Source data
━━━━━━

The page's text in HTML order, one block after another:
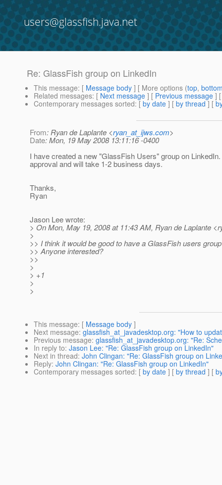
users@glassfish.java.net
Re: GlassFish group on LinkedIn
This message: [ Message body ] [ More options (top,
Related messages: [ Next message ] [ Previous message ]
Contemporary messages sorted: [ by date ] [ by thread ] [
From: Ryan de Laplante <ryan_at_ijws.com>
Date: Mon, 19 May 2008 13:11:16 -0400
I have created a new "GlassFish Users" group on
approval and will take 1-2 business days.
Thanks,
Ryan
Jason Lee wrote:
> On Mon, May 19, 2008 at 11:43 AM, Ryan de Laplante
>
>> I think it would be good to have a GlassFish users
>> Anyone interested?
>>
>
> +1
>
>
This message: [ Message body ]
Next message: glassfish_at_javadesktop.org: "How to
Previous message: glassfish_at_javadesktop.org: "Re:
In reply to: Jason Lee: "Re: GlassFish group on LinkedIn"
Next in thread: John Clingan: "Re: GlassFish group on
Reply: John Clingan: "Re: GlassFish group on LinkedIn"
Contemporary messages sorted: [ by date ] [ by thread ] [
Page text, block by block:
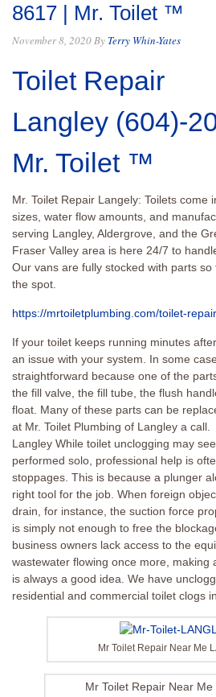
8617 | Mr. Toilet ™
November 8, 2020By Terry Whin-Yates
Toilet Repair
Langley (604)-
Mr. Toilet ™
Mr. Toilet Repair Langely: Toilets come
sizes, water flow amounts, and
serving Langley, Aldergrove, and the
Fraser Valley area is here 24/7 to
Our vans are fully stocked with parts
the spot.
https://mrtoiletplumbing.com/toilet-
If your toilet keeps running minutes
an issue with your system. In some
straightforward because one of the
the fill valve, the fill tube, the flush
float. Many of these parts can be
at Mr. Toilet Plumbing of Langley a
Langley While toilet unclogging may
performed solo, professional help is
stoppages. This is because a plunger
right tool for the job. When foreign
drain, for instance, the suction force
is simply not enough to free the
business owners lack access to the
wastewater flowing once more, making
is always a good idea. We have
residential and commercial toilet clogs
Mr Toilet Repair Near Me
Mr Toilet Repair Near Me
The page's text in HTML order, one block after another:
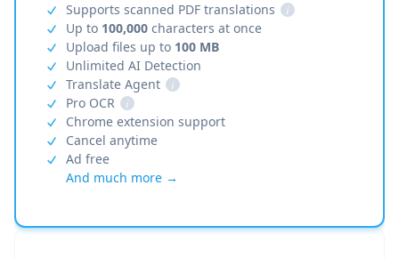
Supports scanned PDF translations
i
Up to 100,000 characters at once
Upload files up to 100 MB
Unlimited AI Detection
Translate Agent
i
Pro OCR
i
Chrome extension support
Cancel anytime
Ad free
And much more →
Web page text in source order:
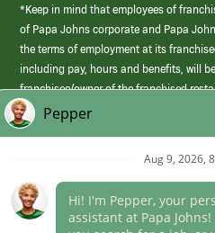
*Keep in mind that employees of
of Papa Johns corporate and Papa
the terms of employment at its
including pay, hours and benefits, will
franchisee/owner of the franchised
those offered by Papa Johns corporate.
(link
opens

━━━━━━

Prompt: In the entries above, find lines with "have" and copy each.

Worked solution:
I have created a new "GlassFish Users" group on
>> I think it would be good to have a GlassFish users
is always a good idea. We have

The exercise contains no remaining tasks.